TASK BRIEF >>
Could you return every record below exactly as it stands, leaving out the pictures?
----- THE RECORDS
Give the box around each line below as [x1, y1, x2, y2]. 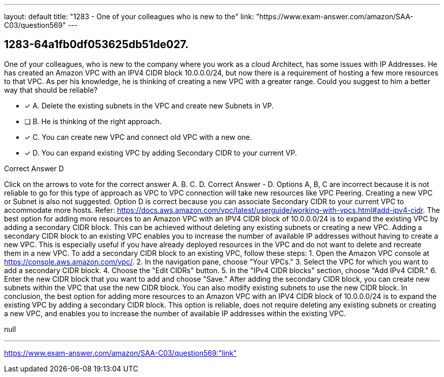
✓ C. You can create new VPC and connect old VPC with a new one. [24, 132, 252, 141]
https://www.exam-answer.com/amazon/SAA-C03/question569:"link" [4, 348, 237, 357]
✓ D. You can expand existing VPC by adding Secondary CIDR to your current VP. [24, 148, 297, 157]
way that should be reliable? [4, 85, 98, 94]
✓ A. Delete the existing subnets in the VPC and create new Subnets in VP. [24, 101, 274, 110]
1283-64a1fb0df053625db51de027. [4, 38, 189, 51]
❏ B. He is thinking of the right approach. [24, 117, 162, 126]
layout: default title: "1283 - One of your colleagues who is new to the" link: [4, 12, 254, 21]
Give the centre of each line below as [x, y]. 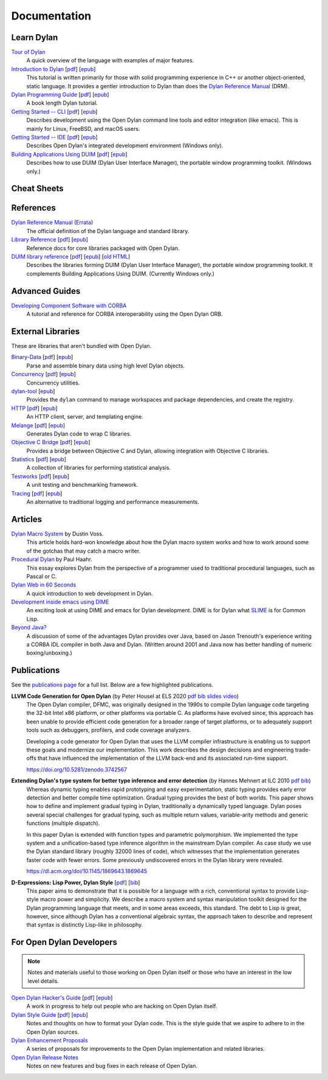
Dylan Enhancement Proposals [50, 1040]
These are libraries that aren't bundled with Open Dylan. [81, 346]
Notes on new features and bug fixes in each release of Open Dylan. [112, 1066]
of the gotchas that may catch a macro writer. [84, 551]
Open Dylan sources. [53, 1032]
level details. [43, 981]
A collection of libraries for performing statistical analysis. [99, 468]
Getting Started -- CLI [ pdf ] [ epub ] [54, 111]
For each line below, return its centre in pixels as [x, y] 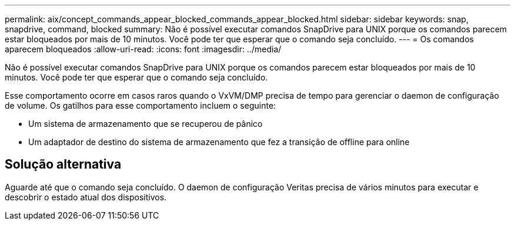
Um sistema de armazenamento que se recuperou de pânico [146, 124]
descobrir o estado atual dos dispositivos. [86, 197]
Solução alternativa [63, 164]
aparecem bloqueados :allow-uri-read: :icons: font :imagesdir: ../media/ [143, 49]
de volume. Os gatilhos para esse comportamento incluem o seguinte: [141, 105]
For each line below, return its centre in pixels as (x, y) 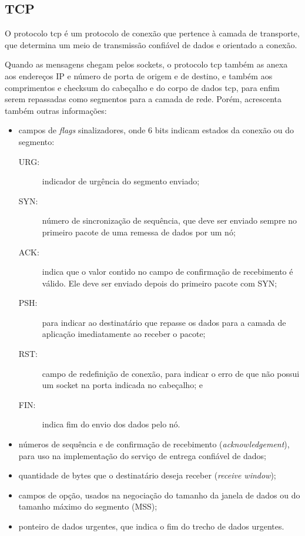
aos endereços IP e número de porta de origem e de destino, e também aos (139, 75)
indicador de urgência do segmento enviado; (121, 181)
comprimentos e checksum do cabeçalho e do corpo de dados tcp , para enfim (142, 87)
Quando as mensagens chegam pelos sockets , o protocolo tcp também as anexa (146, 64)
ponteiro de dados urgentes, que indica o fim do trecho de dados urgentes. (151, 526)
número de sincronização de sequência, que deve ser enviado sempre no (170, 220)
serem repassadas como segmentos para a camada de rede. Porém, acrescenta (143, 99)
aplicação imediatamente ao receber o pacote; (124, 334)
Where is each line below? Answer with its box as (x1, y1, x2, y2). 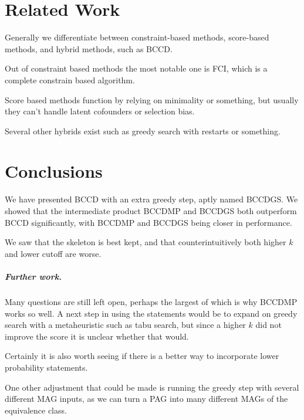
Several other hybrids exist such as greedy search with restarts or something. (5, 124, 281, 137)
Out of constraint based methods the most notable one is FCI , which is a (5, 62, 268, 74)
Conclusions (5, 159, 103, 183)
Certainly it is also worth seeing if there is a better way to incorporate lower (5, 350, 279, 362)
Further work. (5, 270, 62, 282)
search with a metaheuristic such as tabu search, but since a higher (5, 319, 246, 331)
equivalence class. (5, 404, 67, 416)
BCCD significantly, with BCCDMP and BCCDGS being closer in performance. (5, 216, 292, 228)
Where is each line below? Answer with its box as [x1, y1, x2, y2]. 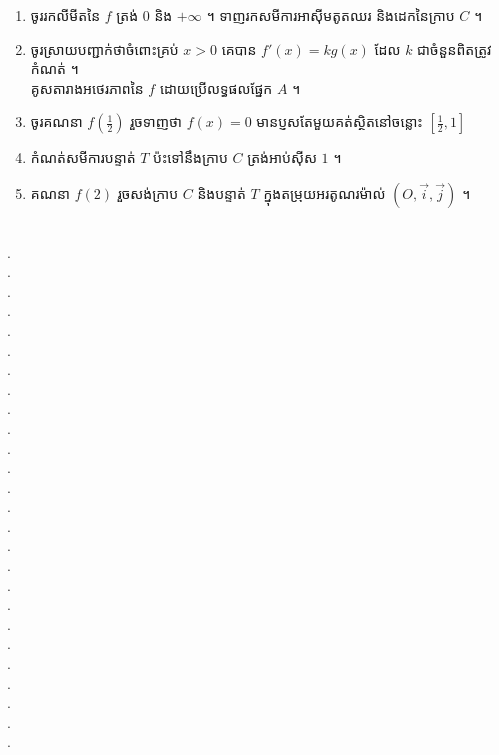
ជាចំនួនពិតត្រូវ [417, 38, 492, 59]
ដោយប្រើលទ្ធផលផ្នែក [159, 77, 273, 98]
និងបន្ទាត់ [197, 182, 246, 203]
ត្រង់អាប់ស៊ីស [247, 147, 317, 168]
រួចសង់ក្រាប [117, 182, 179, 203]
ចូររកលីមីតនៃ [30, 5, 101, 25]
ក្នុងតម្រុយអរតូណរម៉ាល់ [263, 182, 386, 203]
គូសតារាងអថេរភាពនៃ [30, 77, 144, 98]
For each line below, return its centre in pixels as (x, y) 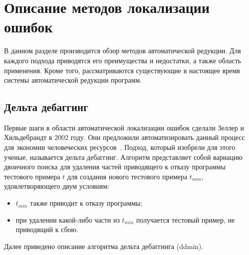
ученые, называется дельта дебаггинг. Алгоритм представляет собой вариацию (123, 157)
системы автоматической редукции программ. (73, 80)
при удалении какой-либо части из (68, 219)
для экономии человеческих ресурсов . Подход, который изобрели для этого (120, 147)
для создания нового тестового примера (127, 176)
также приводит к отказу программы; (86, 203)
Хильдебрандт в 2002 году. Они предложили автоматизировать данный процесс (124, 137)
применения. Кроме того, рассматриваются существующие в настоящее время (122, 70)
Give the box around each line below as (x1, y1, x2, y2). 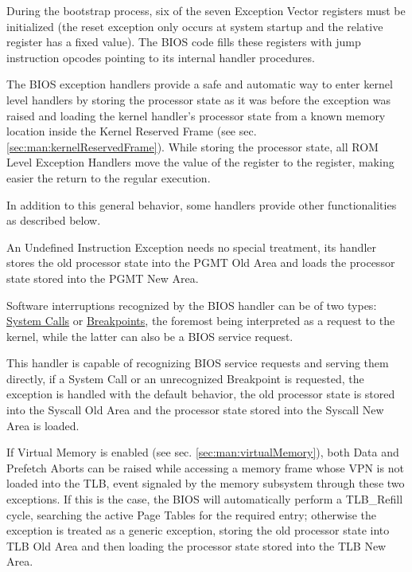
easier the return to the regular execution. (6, 169, 211, 186)
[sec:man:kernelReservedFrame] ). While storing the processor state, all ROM (6, 138, 379, 155)
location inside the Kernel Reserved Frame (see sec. (6, 123, 257, 139)
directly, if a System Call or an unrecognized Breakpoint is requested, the (6, 370, 364, 386)
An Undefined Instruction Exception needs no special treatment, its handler (6, 238, 376, 255)
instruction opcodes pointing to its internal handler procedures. (6, 49, 315, 65)
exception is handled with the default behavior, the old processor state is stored (6, 386, 395, 402)
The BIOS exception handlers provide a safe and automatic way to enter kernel (6, 76, 393, 92)
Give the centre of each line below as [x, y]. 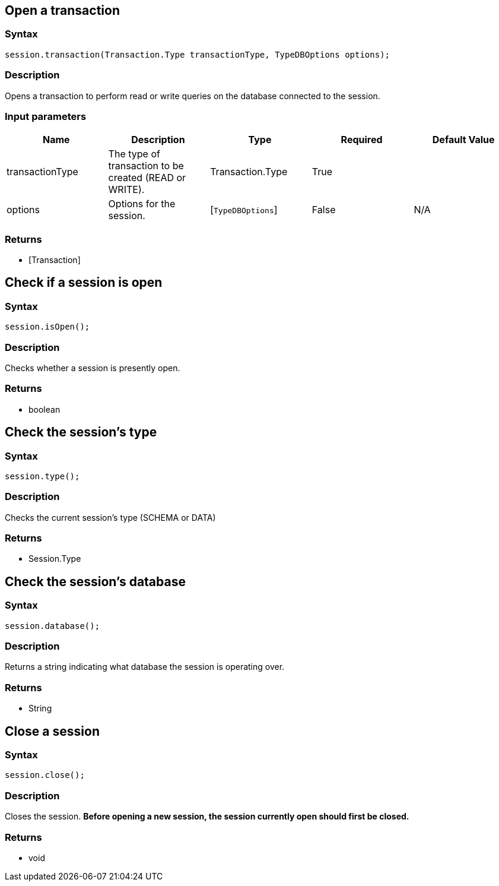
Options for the [142, 204]
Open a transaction [63, 10]
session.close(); [45, 775]
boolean [45, 409]
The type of [134, 154]
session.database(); [53, 626]
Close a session [52, 731]
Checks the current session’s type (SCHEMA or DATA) [110, 517]
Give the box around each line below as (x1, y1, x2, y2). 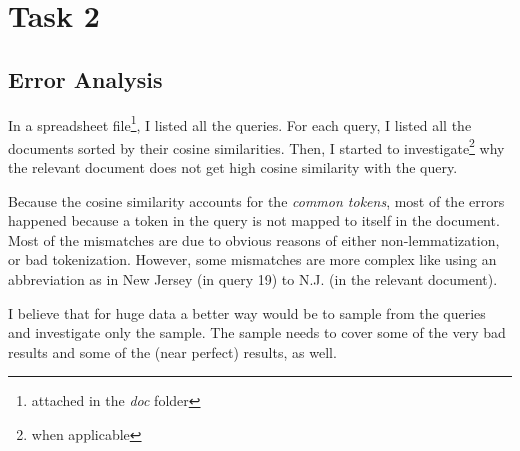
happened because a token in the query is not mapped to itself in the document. (8, 210, 500, 231)
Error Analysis (8, 63, 163, 94)
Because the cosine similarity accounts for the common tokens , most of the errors (8, 190, 505, 211)
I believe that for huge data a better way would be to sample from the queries (8, 302, 486, 323)
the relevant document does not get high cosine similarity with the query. (8, 157, 458, 178)
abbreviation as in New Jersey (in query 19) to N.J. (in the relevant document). (8, 269, 498, 290)
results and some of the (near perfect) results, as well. (8, 341, 337, 362)
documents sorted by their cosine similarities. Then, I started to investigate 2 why (8, 134, 505, 158)
----------
ANSWER >>
Give the box around each line below as [x1, y1, x2, y2]. 
✓ C. You can create new VPC and connect old VPC with a new one. [24, 132, 252, 141]
https://www.exam-answer.com/amazon/SAA-C03/question569:"link" [4, 348, 237, 357]
✓ D. You can expand existing VPC by adding Secondary CIDR to your current VP. [24, 148, 297, 157]
way that should be reliable? [4, 85, 98, 94]
✓ A. Delete the existing subnets in the VPC and create new Subnets in VP. [24, 101, 274, 110]
1283-64a1fb0df053625db51de027. [4, 38, 189, 51]
❏ B. He is thinking of the right approach. [24, 117, 162, 126]
layout: default title: "1283 - One of your colleagues who is new to the" link: [4, 12, 254, 21]
Give the centre of each line below as [x, y]. 
Dylan Enhancement Proposals [50, 1040]
These are libraries that aren't bundled with Open Dylan. [81, 346]
Notes on new features and bug fixes in each release of Open Dylan. [112, 1066]
of the gotchas that may catch a macro writer. [84, 551]
Open Dylan sources. [53, 1032]
level details. [43, 981]
A collection of libraries for performing statistical analysis. [99, 468]
Getting Started -- CLI [ pdf ] [ epub ] [54, 111]
For each line below, return its centre in pixels as [x, y] 
Um sistema de armazenamento que se recuperou de pânico [146, 124]
descobrir o estado atual dos dispositivos. [86, 197]
Solução alternativa [63, 164]
aparecem bloqueados :allow-uri-read: :icons: font :imagesdir: ../media/ [143, 49]
de volume. Os gatilhos para esse comportamento incluem o seguinte: [141, 105]
For each line below, return its centre in pixels as (x, y) 
aos endereços IP e número de porta de origem e de destino, e também aos (139, 75)
indicador de urgência do segmento enviado; (121, 181)
comprimentos e checksum do cabeçalho e do corpo de dados tcp , para enfim (142, 87)
Quando as mensagens chegam pelos sockets , o protocolo tcp também as anexa (146, 64)
ponteiro de dados urgentes, que indica o fim do trecho de dados urgentes. (151, 526)
número de sincronização de sequência, que deve ser enviado sempre no (170, 220)
serem repassadas como segmentos para a camada de rede. Porém, acrescenta (143, 99)
aplicação imediatamente ao receber o pacote; (124, 334)
Where is each line below? Answer with its box as (x1, y1, x2, y2). 
Several other hybrids exist such as greedy search with restarts or something. (5, 124, 281, 137)
Out of constraint based methods the most notable one is FCI , which is a (5, 62, 268, 74)
Conclusions (5, 159, 103, 183)
Certainly it is also worth seeing if there is a better way to incorporate lower (5, 350, 279, 362)
Further work. (5, 270, 62, 282)
search with a metaheuristic such as tabu search, but since a higher (5, 319, 246, 331)
equivalence class. (5, 404, 67, 416)
BCCD significantly, with BCCDMP and BCCDGS being closer in performance. (5, 216, 292, 228)
Where is each line below? Answer with its box as [x1, y1, x2, y2]. 
ជាចំនួនពិតត្រូវ [417, 38, 492, 59]
ដោយប្រើលទ្ធផលផ្នែក [159, 77, 273, 98]
និងបន្ទាត់ [197, 182, 246, 203]
ត្រង់អាប់ស៊ីស [247, 147, 317, 168]
រួចសង់ក្រាប [117, 182, 179, 203]
ចូររកលីមីតនៃ [30, 5, 101, 25]
ក្នុងតម្រុយអរតូណរម៉ាល់ [263, 182, 386, 203]
គូសតារាងអថេរភាពនៃ [30, 77, 144, 98]
For each line below, return its centre in pixels as (x, y) 
ученые, называется дельта дебаггинг. Алгоритм представляет собой вариацию (123, 157)
системы автоматической редукции программ. (73, 80)
при удалении какой-либо части из (68, 219)
для экономии человеческих ресурсов . Подход, который изобрели для этого (120, 147)
для создания нового тестового примера (127, 176)
также приводит к отказу программы; (86, 203)
Хильдебрандт в 2002 году. Они предложили автоматизировать данный процесс (124, 137)
применения. Кроме того, рассматриваются существующие в настоящее время (122, 70)
Give the box around each line below as (x1, y1, x2, y2). 
easier the return to the regular execution. (6, 169, 211, 186)
[sec:man:kernelReservedFrame] ). While storing the processor state, all ROM (6, 138, 379, 155)
location inside the Kernel Reserved Frame (see sec. (6, 123, 257, 139)
directly, if a System Call or an unrecognized Breakpoint is requested, the (6, 370, 364, 386)
An Undefined Instruction Exception needs no special treatment, its handler (6, 238, 376, 255)
instruction opcodes pointing to its internal handler procedures. (6, 49, 315, 65)
exception is handled with the default behavior, the old processor state is stored (6, 386, 395, 402)
The BIOS exception handlers provide a safe and automatic way to enter kernel (6, 76, 393, 92)
Give the centre of each line below as [x, y]. 
Options for the [142, 204]
Open a transaction [63, 10]
session.close(); [45, 775]
boolean [45, 409]
The type of [134, 154]
session.database(); [53, 626]
Close a session [52, 731]
Checks the current session’s type (SCHEMA or DATA) [110, 517]
Give the box around each line below as (x1, y1, x2, y2). 
happened because a token in the query is not mapped to itself in the document. (8, 210, 500, 231)
Error Analysis (8, 63, 163, 94)
Because the cosine similarity accounts for the common tokens , most of the errors (8, 190, 505, 211)
I believe that for huge data a better way would be to sample from the queries (8, 302, 486, 323)
the relevant document does not get high cosine similarity with the query. (8, 157, 458, 178)
abbreviation as in New Jersey (in query 19) to N.J. (in the relevant document). (8, 269, 498, 290)
results and some of the (near perfect) results, as well. (8, 341, 337, 362)
documents sorted by their cosine similarities. Then, I started to investigate 2 why (8, 134, 505, 158)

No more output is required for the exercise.